4

For each of several Disqus users, whose profile urls are known in advance, I want to scrape their names and usernames of their followers. I'm using scrapy and splash do to so. However, when I'm parsing the responses, it seems that it is always scraping the page of the first user. I tried setting wait to 10 and dont_filter to True, but it isn't working.

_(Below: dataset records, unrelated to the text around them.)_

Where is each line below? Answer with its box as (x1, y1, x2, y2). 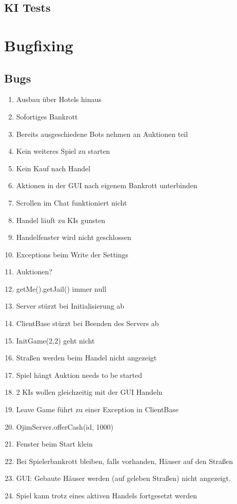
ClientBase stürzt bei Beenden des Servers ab (16, 318, 159, 329)
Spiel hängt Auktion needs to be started (16, 369, 143, 380)
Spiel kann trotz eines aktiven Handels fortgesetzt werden (16, 490, 197, 501)
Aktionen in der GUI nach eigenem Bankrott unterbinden (16, 180, 197, 191)
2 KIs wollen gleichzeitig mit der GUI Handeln (16, 387, 163, 397)
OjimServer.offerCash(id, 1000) (16, 421, 114, 432)
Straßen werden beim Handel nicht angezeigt (16, 352, 157, 363)
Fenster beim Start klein (16, 438, 93, 449)
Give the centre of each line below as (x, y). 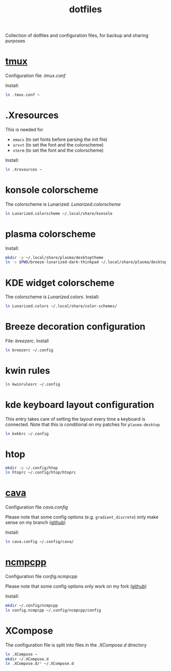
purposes (15, 41)
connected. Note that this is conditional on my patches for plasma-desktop (83, 424)
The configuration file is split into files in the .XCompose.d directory (76, 645)
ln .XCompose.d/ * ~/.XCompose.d (39, 664)
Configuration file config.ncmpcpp (41, 576)
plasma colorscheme (50, 234)
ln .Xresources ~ (24, 170)
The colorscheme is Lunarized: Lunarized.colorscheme (63, 204)
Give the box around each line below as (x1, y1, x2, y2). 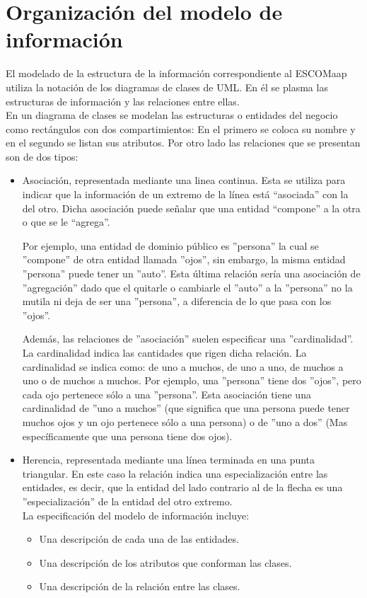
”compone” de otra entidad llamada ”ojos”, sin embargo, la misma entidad (22, 252, 346, 267)
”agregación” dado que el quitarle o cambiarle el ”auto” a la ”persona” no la (22, 280, 353, 294)
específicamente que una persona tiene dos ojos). (22, 428, 233, 443)
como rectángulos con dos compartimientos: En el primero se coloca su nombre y (6, 121, 356, 136)
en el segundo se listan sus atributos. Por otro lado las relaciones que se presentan (6, 135, 361, 150)
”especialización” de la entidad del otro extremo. (22, 493, 233, 508)
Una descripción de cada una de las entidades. (39, 531, 239, 546)
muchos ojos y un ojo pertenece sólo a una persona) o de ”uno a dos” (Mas (22, 414, 348, 429)
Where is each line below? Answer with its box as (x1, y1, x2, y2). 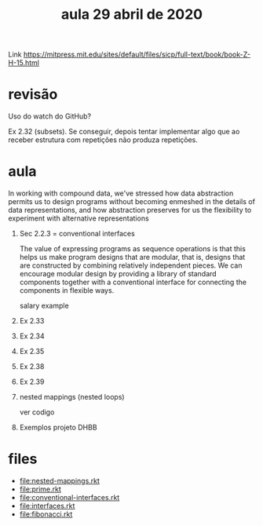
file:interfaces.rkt (19, 501, 75, 510)
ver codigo (19, 407, 55, 417)
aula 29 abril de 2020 (61, 5, 203, 24)
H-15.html (8, 58, 40, 68)
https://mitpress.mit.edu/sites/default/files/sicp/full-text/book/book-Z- (23, 49, 251, 60)
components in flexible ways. (19, 286, 115, 295)
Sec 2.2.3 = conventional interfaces (19, 229, 135, 239)
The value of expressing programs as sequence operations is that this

What should I do now?

Here is my spider:

import scrapy
from disqus.items import DisqusItem

class DisqusSpider(scrapy.Spider):
    name = "disqusSpider"
    start_urls = ["https://disqus.com/by/disqus_sAggacVY39/", "https://disqus.com/by/VladimirUlayanov/", "https://disqus.com/by/Beasleyhillman/", "https://disqus.com/by/Slick312/"]
    splash_def = {"endpoint" : "render.html", "args" : {"wait" : 10}}

    def start_requests(self):
        for url in self.start_urls:
            yield scrapy.Request(url = url, callback = self.parse_basic, dont_filter = True, meta = {
                "splash" : self.splash_def,
                "base_profile_url" : url
            })

    def parse_basic(self, response):
        name = response.css("h1.cover-profile-name.text-largest.truncate-line::text").extract_first()
        disqusItem = DisqusItem(name = name)
        request = scrapy.Request(url = response.meta["base_profile_url"] + "followers/", callback = self.parse_followers, dont_filter = True, meta = {
            "item" : disqusItem,
            "base_profile_url" : response.meta["base_profile_url"],
            "splash": self.splash_def
        })
        print "parse_basic", response.url, request.url
        yield request

    def parse_followers(self, response):
        print "parse_followers", response.meta["base_profile_url"], response.meta["item"]
        followers = response.css("div.user-info a::attr(href)").extract()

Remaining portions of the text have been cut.